* WHAT THE TASK REQUIRES: Lines from the entries below that hold "kitchen" form the answer; copy all of them.

* EXTRACTED MATERIAL:
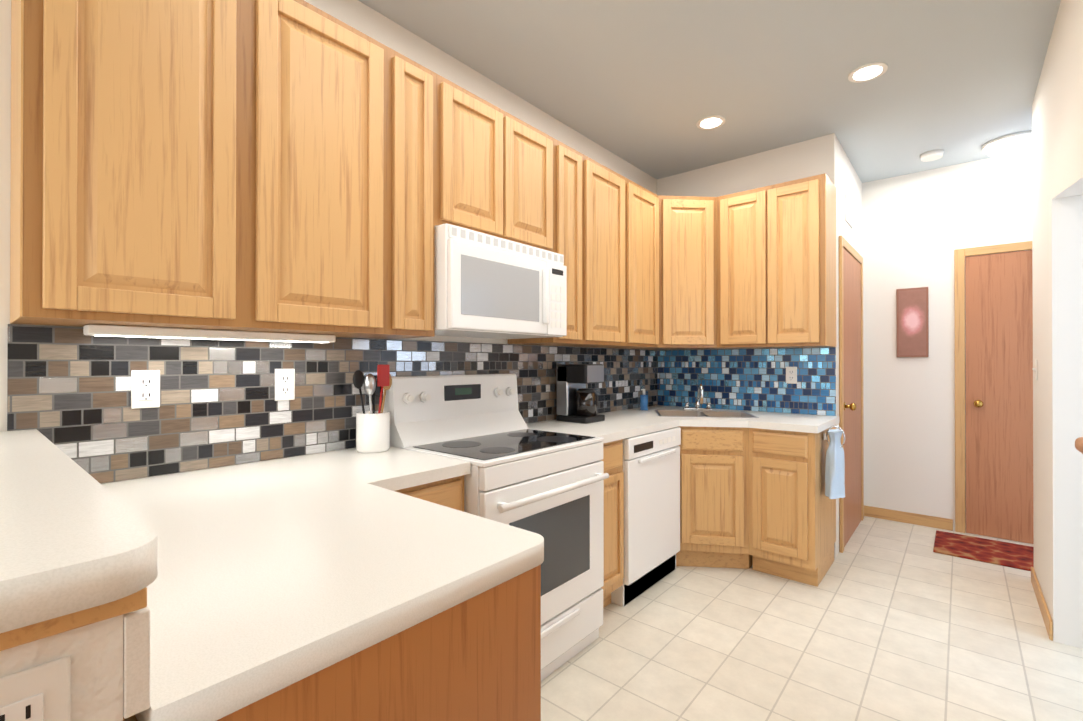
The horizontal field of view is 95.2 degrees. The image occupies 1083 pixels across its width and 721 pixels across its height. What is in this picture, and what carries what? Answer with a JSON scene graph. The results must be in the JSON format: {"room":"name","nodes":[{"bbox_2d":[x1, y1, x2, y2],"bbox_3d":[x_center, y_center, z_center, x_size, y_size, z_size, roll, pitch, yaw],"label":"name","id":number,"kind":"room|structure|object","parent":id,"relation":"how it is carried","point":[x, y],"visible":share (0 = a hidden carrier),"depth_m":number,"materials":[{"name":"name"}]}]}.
{"room":"kitchen","nodes":[
{"label":"kitchen","id":0,"kind":"room"},
{"bbox_2d":[0,0,656,483],"bbox_3d":[-1.136,-0.103,1.638,0.100,2.740,6.520,0,0,40],"label":"wall","id":1,"kind":"structure","parent":0,"point":[370,22],"depth_m":2.15,"materials":[{"name":"white paint"}]},
{"bbox_2d":[80,604,155,720],"bbox_3d":[-0.873,0.299,0.890,1.249,0.099,0.021,0,0,40],"label":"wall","id":2,"kind":"structure","parent":1,"relation":"attached to","point":[123,653],"depth_m":0.48,"materials":[{"name":"white paint"}]},
{"bbox_2d":[10,0,253,330],"bbox_3d":[-1.102,-0.607,1.338,0.338,1.024,0.440,0,0,40],"label":"upper cabinet","id":3,"kind":"object","parent":1,"relation":"attached to","point":[132,175],"depth_m":1.21,"materials":[{"name":"brown wood"}]},
{"bbox_2d":[254,0,393,338],"bbox_3d":[-0.812,-0.606,1.680,0.338,1.024,0.455,0,0,40],"label":"upper cabinet","id":4,"kind":"object","parent":1,"relation":"attached to","point":[290,166],"depth_m":1.56,"materials":[{"name":"brown wood"}]},
{"bbox_2d":[83,324,335,342],"bbox_3d":[-0.975,-0.078,1.541,0.070,0.028,0.660,0,0,40],"label":"under-cabinet light","id":5,"kind":"object","parent":4,"relation":"attached to","point":[132,331],"visible":0.96,"depth_m":1.46,"materials":[{"name":"white plastic"}]},
{"bbox_2d":[7,324,658,482],"bbox_3d":[-0.219,0.133,2.634,0.007,0.442,3.572,0,0,40],"label":"backsplash","id":6,"kind":"structure","parent":1,"relation":"attached to","point":[69,391],"depth_m":1.65,"materials":[{"name":"tile"}]},
{"bbox_2d":[131,370,159,408],"bbox_3d":[-1.185,0.086,1.482,0.008,0.114,0.069,0,0,40],"label":"outlet","id":7,"kind":"object","parent":6,"relation":"attached to","point":[145,388],"visible":1,"depth_m":1.48,"materials":[{"name":"white plastic"}]},
{"bbox_2d":[275,369,294,400],"bbox_3d":[-0.926,0.087,1.788,0.008,0.114,0.069,0,0,40],"label":"outlet","id":8,"kind":"object","parent":6,"relation":"attached to","point":[284,384],"visible":1,"depth_m":1.78,"materials":[{"name":"white plastic"}]},
{"bbox_2d":[394,50,441,338],"bbox_3d":[-0.596,-0.605,1.935,0.338,1.024,0.214,0,0,40],"label":"upper cabinet","id":9,"kind":"object","parent":1,"relation":"attached to","point":[417,89],"depth_m":1.83,"materials":[{"name":"brown wood"}]},
{"bbox_2d":[442,77,509,343],"bbox_3d":[-0.409,-0.604,2.155,0.338,1.024,0.364,0,0,40],"label":"upper cabinet","id":10,"kind":"object","parent":1,"relation":"attached to","point":[475,132],"depth_m":2.05,"materials":[{"name":"brown wood"}]},
{"bbox_2d":[435,223,566,338],"bbox_3d":[-0.252,-0.319,2.259,0.440,0.405,0.726,0,0,40],"label":"over-the-range microwave","id":11,"kind":"object","parent":10,"relation":"attached to","point":[490,286],"visible":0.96,"depth_m":2.05,"materials":[{"name":"white plastic"}]},
{"bbox_2d":[510,114,561,344],"bbox_3d":[-0.173,-0.603,2.433,0.338,1.024,0.365,0,0,40],"label":"upper cabinet","id":12,"kind":"object","parent":1,"relation":"attached to","point":[535,156],"depth_m":2.35,"materials":[{"name":"brown wood"}]},
{"bbox_2d":[534,143,589,346],"bbox_3d":[0.023,-0.602,2.665,0.338,1.024,0.242,0,0,40],"label":"upper cabinet","id":13,"kind":"object","parent":1,"relation":"attached to","point":[575,165],"depth_m":2.61,"materials":[{"name":"brown wood"}]},
{"bbox_2d":[590,158,629,347],"bbox_3d":[0.245,-0.601,2.927,0.338,1.024,0.445,0,0,40],"label":"upper cabinet","id":14,"kind":"object","parent":1,"relation":"attached to","point":[609,190],"depth_m":2.84,"materials":[{"name":"brown wood"}]},
{"bbox_2d":[619,180,661,348],"bbox_3d":[0.529,-0.600,3.261,0.338,1.024,0.433,0,0,40],"label":"upper cabinet","id":15,"kind":"object","parent":1,"relation":"attached to","point":[645,206],"depth_m":3.16,"materials":[{"name":"brown wood"}]},
{"bbox_2d":[638,196,717,349],"bbox_3d":[0.969,-0.599,3.571,0.608,1.024,0.607,0,0,40],"label":"upper cabinet","id":16,"kind":"object","parent":1,"relation":"attached to","point":[689,223],"depth_m":3.33,"materials":[{"name":"brown wood"}]},
{"bbox_2d":[680,460,735,559],"bbox_3d":[1.027,0.838,2.978,0.317,0.538,0.199,0,0,40],"label":"door","id":17,"kind":"structure","parent":0,"point":[707,489],"depth_m":2.98,"materials":[{"name":"brown wood"}]},
{"bbox_2d":[359,0,1060,182],"bbox_3d":[0.634,-1.516,0.909,3.750,0.080,7.690,0,0,40],"label":"ceiling","id":18,"kind":"structure","parent":0,"point":[645,86],"depth_m":2.49,"materials":[{"name":"grey paint"}]},
{"bbox_2d":[696,115,724,129],"bbox_3d":[1.043,-1.464,3.047,0.170,0.007,0.170,0,0,40],"label":"recessed light","id":19,"kind":"object","parent":18,"relation":"in","point":[711,122],"visible":1,"depth_m":3.04,"materials":[{"name":"white glass"}]},
{"bbox_2d":[848,62,887,82],"bbox_3d":[1.662,-1.466,2.522,0.170,0.007,0.170,0,0,40],"label":"recessed light","id":20,"kind":"object","parent":18,"relation":"in","point":[867,72],"visible":1,"depth_m":2.51,"materials":[{"name":"white glass"}]},
{"bbox_2d":[920,149,943,161],"bbox_3d":[2.763,-1.449,3.503,0.136,0.034,0.136,0,0,40],"label":"smoke detector","id":21,"kind":"object","parent":18,"relation":"attached to","point":[931,155],"visible":1,"depth_m":3.47,"materials":[{"name":"white plastic"}]},
{"bbox_2d":[982,131,1031,156],"bbox_3d":[3.146,-1.425,3.309,0.300,0.082,0.300,0,0,40],"label":"dome ceiling light","id":22,"kind":"object","parent":18,"relation":"attached to","point":[1012,144],"visible":0.73,"depth_m":3.25,"materials":[{"name":"white glass"}]},
{"bbox_2d":[657,133,838,557],"bbox_3d":[1.451,-0.096,3.640,1.255,2.740,0.120,0,0,40],"label":"wall","id":23,"kind":"structure","parent":0,"point":[808,158],"depth_m":3.44,"materials":[{"name":"white paint"}]},
{"bbox_2d":[718,185,769,348],"bbox_3d":[1.412,-0.599,3.372,0.324,1.024,0.338,0,0,40],"label":"upper cabinet","id":24,"kind":"object","parent":23,"relation":"attached to","point":[744,216],"depth_m":3.23,"materials":[{"name":"brown wood"}]},
{"bbox_2d":[659,347,835,415],"bbox_3d":[1.423,0.137,3.579,1.230,0.442,0.008,0,0,40],"label":"backsplash","id":25,"kind":"structure","parent":23,"relation":"attached to","point":[754,379],"depth_m":3.51,"materials":[{"name":"tile"}]},
{"bbox_2d":[786,367,796,383],"bbox_3d":[1.688,0.099,3.343,0.069,0.114,0.008,0,0,40],"label":"outlet","id":26,"kind":"object","parent":25,"relation":"attached to","point":[791,375],"visible":1,"depth_m":3.34,"materials":[{"name":"white plastic"}]},
{"bbox_2d":[770,173,835,347],"bbox_3d":[1.661,-0.600,3.161,0.329,1.024,0.338,0,0,40],"label":"upper cabinet","id":27,"kind":"object","parent":23,"relation":"attached to","point":[802,211],"depth_m":3.03,"materials":[{"name":"brown wood"}]},
{"bbox_2d":[541,516,1082,720],"bbox_3d":[0.634,1.294,0.898,3.750,0.060,7.690,0,0,40],"label":"floor","id":28,"kind":"structure","parent":0,"point":[887,620],"depth_m":2.17,"materials":[{"name":"tile"}]},
{"bbox_2d":[60,556,543,720],"bbox_3d":[-0.324,0.827,0.823,0.323,0.872,0.628,0,0,40],"label":"base cabinet","id":29,"kind":"object","parent":28,"relation":"on","point":[476,656],"depth_m":0.75,"materials":[{"name":"brown wood"}]},
{"bbox_2d":[0,429,175,655],"bbox_3d":[-0.996,0.211,0.725,1.277,0.063,0.450,0,0,40],"label":"countertop","id":30,"kind":"structure","parent":29,"relation":"on","point":[75,556],"depth_m":0.48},
{"bbox_2d":[0,656,70,720],"bbox_3d":[-0.448,0.324,0.421,0.008,0.114,0.069,0,0,40],"label":"outlet","id":31,"kind":"object","parent":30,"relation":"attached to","point":[40,692],"visible":1,"depth_m":0.43,"materials":[{"name":"white plastic"}]},
{"bbox_2d":[104,447,623,720],"bbox_3d":[-0.535,0.371,1.291,1.260,0.040,1.026,0,0,40],"label":"countertop","id":32,"kind":"structure","parent":29,"relation":"on","point":[284,565],"depth_m":0.89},
{"bbox_2d":[353,365,391,452],"bbox_3d":[-0.649,0.184,1.941,0.146,0.337,0.155,0,0,40],"label":"utensil crock","id":33,"kind":"object","parent":32,"relation":"on","point":[373,431],"visible":1,"depth_m":1.90,"materials":[{"name":"white ceramic"}]},
{"bbox_2d":[383,374,608,680],"bbox_3d":[-0.171,0.668,2.147,0.669,1.199,0.746,0,0,40],"label":"range","id":34,"kind":"object","parent":28,"relation":"on","point":[548,486],"visible":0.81,"depth_m":2.06,"materials":[{"name":"white metal"}]},
{"bbox_2d":[601,448,623,607],"bbox_3d":[0.120,0.833,2.600,0.563,0.872,0.305,0,0,40],"label":"base cabinet","id":35,"kind":"object","parent":28,"relation":"on","point":[612,457],"depth_m":2.46,"materials":[{"name":"brown wood"}]},
{"bbox_2d":[611,427,680,606],"bbox_3d":[0.444,0.835,2.937,0.565,0.871,0.620,0,0,40],"label":"dishwasher","id":36,"kind":"object","parent":28,"relation":"on","point":[651,466],"visible":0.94,"depth_m":2.71,"materials":[{"name":"white plastic"}]},
{"bbox_2d":[676,464,747,568],"bbox_3d":[1.015,0.836,3.393,0.903,0.872,0.811,0,0,40],"label":"base cabinet","id":37,"kind":"object","parent":28,"relation":"on","point":[686,556],"depth_m":2.96,"materials":[{"name":"brown wood"}]},
{"bbox_2d":[748,428,835,586],"bbox_3d":[1.558,0.835,3.059,0.354,0.872,0.618,0,0,40],"label":"base cabinet","id":38,"kind":"object","parent":28,"relation":"on","point":[792,521],"depth_m":2.83,"materials":[{"name":"brown wood"}]},
{"bbox_2d":[526,405,838,467],"bbox_3d":[0.856,0.378,2.917,1.278,0.040,1.746,0,0,40],"label":"countertop","id":39,"kind":"structure","parent":38,"relation":"on","point":[750,443],"depth_m":2.94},
{"bbox_2d":[556,364,604,423],"bbox_3d":[0.238,0.189,2.932,0.220,0.335,0.212,0,0,40],"label":"coffee maker","id":40,"kind":"object","parent":39,"relation":"on","point":[577,400],"visible":1,"depth_m":2.87,"materials":[{"name":"black plastic"}]},
{"bbox_2d":[640,389,647,409],"bbox_3d":[0.740,0.282,3.583,0.056,0.154,0.063,0,0,40],"label":"soap bottle","id":41,"kind":"object","parent":39,"relation":"on","point":[643,401],"visible":1,"depth_m":3.56,"materials":[{"name":"blue plastic"}]},
{"bbox_2d":[684,384,711,411],"bbox_3d":[1.095,0.259,3.520,0.203,0.200,0.244,0,0,40],"label":"faucet","id":42,"kind":"object","parent":39,"relation":"on","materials":[{"name":"silver metal"}]},
{"bbox_2d":[632,408,775,423],"bbox_3d":[1.083,0.442,3.315,0.726,0.174,0.657,0,0,40],"label":"sink","id":43,"kind":"object","parent":39,"relation":"in","point":[688,413],"depth_m":3.45,"materials":[{"name":"silver metal"}]},
{"bbox_2d":[822,425,844,498],"bbox_3d":[1.685,0.572,2.847,0.114,0.399,0.251,0,0,40],"label":"towel","id":44,"kind":"object","parent":39,"relation":"hanging from","point":[835,475],"visible":1,"depth_m":2.79,"materials":[{"name":"blue fabric"}]},
{"bbox_2d":[933,530,1033,570],"bbox_3d":[3.068,1.266,3.227,0.790,0.012,0.530,0,0,40],"label":"area rug","id":45,"kind":"object","parent":28,"relation":"on","point":[1012,555],"visible":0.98,"depth_m":3.28,"materials":[{"name":"red fabric"}]},
{"bbox_2d":[838,140,861,375],"bbox_3d":[2.301,-0.096,3.765,0.120,2.740,1.170,0,0,40],"label":"wall","id":46,"kind":"structure","parent":0,"point":[849,184],"depth_m":3.58,"materials":[{"name":"white paint"}]},
{"bbox_2d":[845,194,852,228],"bbox_3d":[2.231,-1.076,3.585,0.010,0.180,0.300,0,0,40],"label":"air vent","id":47,"kind":"object","parent":46,"relation":"in","point":[848,211],"visible":1,"depth_m":3.54,"materials":[{"name":"white plastic"}]},
{"bbox_2d":[839,235,863,552],"bbox_3d":[2.307,0.223,3.614,0.081,2.102,0.934,0,0,40],"label":"door","id":48,"kind":"structure","parent":46,"relation":"attached to","point":[851,425],"depth_m":3.58,"materials":[{"name":"brown wood"}]},
{"bbox_2d":[862,150,1031,543],"bbox_3d":[3.599,-0.097,3.352,2.395,2.740,0.120,0,0,40],"label":"wall","id":49,"kind":"structure","parent":0,"point":[918,228],"depth_m":3.83,"materials":[{"name":"white paint"}]},
{"bbox_2d":[864,505,952,530],"bbox_3d":[2.855,1.232,3.880,0.569,0.085,0.028,0,0,40],"label":"baseboard","id":50,"kind":"structure","parent":49,"relation":"attached to","point":[913,518],"depth_m":3.87,"materials":[{"name":"brown wood"}]},
{"bbox_2d":[896,287,928,356],"bbox_3d":[2.893,-0.295,3.861,0.200,0.540,0.018,0,0,40],"label":"picture frame","id":51,"kind":"object","parent":49,"relation":"attached to","point":[912,314],"visible":1,"depth_m":3.85,"materials":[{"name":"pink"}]},
{"bbox_2d":[954,241,1033,543],"bbox_3d":[3.421,0.222,3.369,0.934,2.102,0.081,0,0,40],"label":"door","id":52,"kind":"structure","parent":49,"relation":"attached to","point":[993,303],"depth_m":3.55,"materials":[{"name":"brown wood"}]},
{"bbox_2d":[1032,0,1082,648],"bbox_3d":[0.693,-0.109,0.238,0.120,2.740,6.750,0,0,40],"label":"wall","id":53,"kind":"structure","parent":0,"point":[1057,188],"depth_m":2.22,"materials":[{"name":"white paint"}]},
{"bbox_2d":[1032,359,1037,379],"bbox_3d":[2.694,0.051,2.704,0.018,0.114,0.069,0,0,40],"label":"light switch","id":54,"kind":"object","parent":53,"relation":"attached to","point":[1035,369],"visible":1,"depth_m":2.69,"materials":[{"name":"white plastic"}]},
{"bbox_2d":[1031,567,1052,640],"bbox_3d":[2.566,1.227,2.545,0.011,0.085,0.798,0,0,40],"label":"baseboard","id":55,"kind":"structure","parent":53,"relation":"attached to","point":[1044,610],"depth_m":2.44,"materials":[{"name":"brown wood"}]},
{"bbox_2d":[1075,437,1082,453],"bbox_3d":[0.280,0.729,-0.096,0.080,1.059,3.712,0,0,40],"label":"handrail","id":56,"kind":"object","parent":53,"relation":"attached to","point":[1079,444],"visible":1,"depth_m":1.29,"materials":[{"name":"brown wood"}]}
]}

* TASK RESPONSE:
{"room":"kitchen","nodes":[
{"label":"kitchen","id":0,"kind":"room"},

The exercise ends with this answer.